The penalty for storing images in raw mode is simply the size. On my D100, each raw-mode image requires 9.6 megabytes of storage which can add up fairly quickly. If you get a 1 gigabyte IBM microdrive, it holds 103 raw-mode images on the Nikon D100. By contrast, it would hold more than 300 of the highest-quality jpeg images, or thousands of the low-quality images.
Here are some additional notes on RAW mode that you may find helpful.
If you decide to take raw mode photos on vacation, you'll need to take a laptop along to transfer your images every evening. This has the added advantage that you can toss out the ones that are bad, but not so bad that they don't look OK on the monitor on the back of the camera body. Obviously, for a day trip, 100 photos is usually plenty, especially since you can blow away the obvious errors just after they're taken.

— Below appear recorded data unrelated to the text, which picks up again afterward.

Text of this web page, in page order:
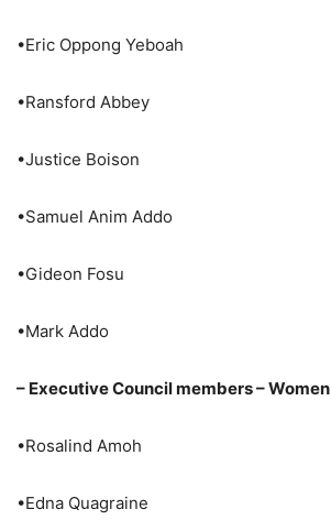
•Eric Oppong Yeboah
•Ransford Abbey
•Justice Boison
•Samuel Anim Addo
•Gideon Fosu
•Mark Addo
– Executive Council members – Women
•Rosalind Amoh
•Edna Quagraine

There is also a limit to how fast the data can be read out of the CCD to the buffer. On my camera it's about 1/3 second per shot. The bottom line is that I can take at most 3 shots per second, for up to four shots. Then I have to wait about 4 seconds for each additional shot. This doesn't seem too bad, but for flying birds or fast-moving sporting events, it's a pain in the butt, where a Nikon F5 can take 8 shots per second for a whole roll of 36.